WHAT YOU SHOULD DO: The result should be every line in the data below that carries the string "Latest".

DATASET RECORDS:
__________________________________________________

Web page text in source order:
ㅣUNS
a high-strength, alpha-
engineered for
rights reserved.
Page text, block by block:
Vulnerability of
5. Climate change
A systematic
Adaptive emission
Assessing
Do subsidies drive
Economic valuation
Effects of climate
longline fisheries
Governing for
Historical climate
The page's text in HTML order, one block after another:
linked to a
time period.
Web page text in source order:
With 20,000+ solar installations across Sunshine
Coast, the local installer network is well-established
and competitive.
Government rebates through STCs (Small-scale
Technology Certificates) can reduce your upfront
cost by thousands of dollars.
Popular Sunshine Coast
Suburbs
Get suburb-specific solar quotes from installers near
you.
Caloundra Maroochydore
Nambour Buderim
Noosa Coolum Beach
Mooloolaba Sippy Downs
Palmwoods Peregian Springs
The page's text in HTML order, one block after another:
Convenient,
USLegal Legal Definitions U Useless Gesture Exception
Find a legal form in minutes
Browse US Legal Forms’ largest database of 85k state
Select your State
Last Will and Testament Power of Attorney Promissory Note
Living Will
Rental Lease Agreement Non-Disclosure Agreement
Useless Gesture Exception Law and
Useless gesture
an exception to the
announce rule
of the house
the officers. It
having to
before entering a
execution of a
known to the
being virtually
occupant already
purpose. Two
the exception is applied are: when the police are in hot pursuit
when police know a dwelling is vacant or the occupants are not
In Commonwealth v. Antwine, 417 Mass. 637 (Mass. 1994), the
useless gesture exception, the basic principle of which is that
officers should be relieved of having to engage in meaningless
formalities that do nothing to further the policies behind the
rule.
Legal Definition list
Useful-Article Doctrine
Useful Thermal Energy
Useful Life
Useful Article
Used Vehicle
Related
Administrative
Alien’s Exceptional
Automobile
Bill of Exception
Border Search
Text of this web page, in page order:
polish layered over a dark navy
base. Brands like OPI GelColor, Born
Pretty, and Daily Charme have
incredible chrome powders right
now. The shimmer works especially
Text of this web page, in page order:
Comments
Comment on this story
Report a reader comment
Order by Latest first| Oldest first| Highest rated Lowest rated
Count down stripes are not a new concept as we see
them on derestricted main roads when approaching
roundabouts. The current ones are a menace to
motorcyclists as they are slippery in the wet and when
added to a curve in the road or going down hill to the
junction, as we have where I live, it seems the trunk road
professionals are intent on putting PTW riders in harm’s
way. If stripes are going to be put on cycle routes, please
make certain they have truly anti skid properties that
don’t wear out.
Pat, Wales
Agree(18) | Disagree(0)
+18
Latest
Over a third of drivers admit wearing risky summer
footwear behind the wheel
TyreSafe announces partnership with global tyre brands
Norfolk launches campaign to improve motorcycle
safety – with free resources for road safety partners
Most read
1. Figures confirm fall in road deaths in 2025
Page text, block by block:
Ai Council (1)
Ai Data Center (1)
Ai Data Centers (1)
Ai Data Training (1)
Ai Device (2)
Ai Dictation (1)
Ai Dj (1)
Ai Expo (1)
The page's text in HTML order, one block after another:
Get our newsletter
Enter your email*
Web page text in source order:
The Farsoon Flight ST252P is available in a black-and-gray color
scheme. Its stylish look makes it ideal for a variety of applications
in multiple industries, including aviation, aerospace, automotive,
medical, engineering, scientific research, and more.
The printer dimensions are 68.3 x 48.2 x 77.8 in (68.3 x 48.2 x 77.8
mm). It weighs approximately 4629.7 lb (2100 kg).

__________________________________________________

EXERCISE ANSWER:
Order by Latest first| Oldest first| Highest rated Lowest rated
Latest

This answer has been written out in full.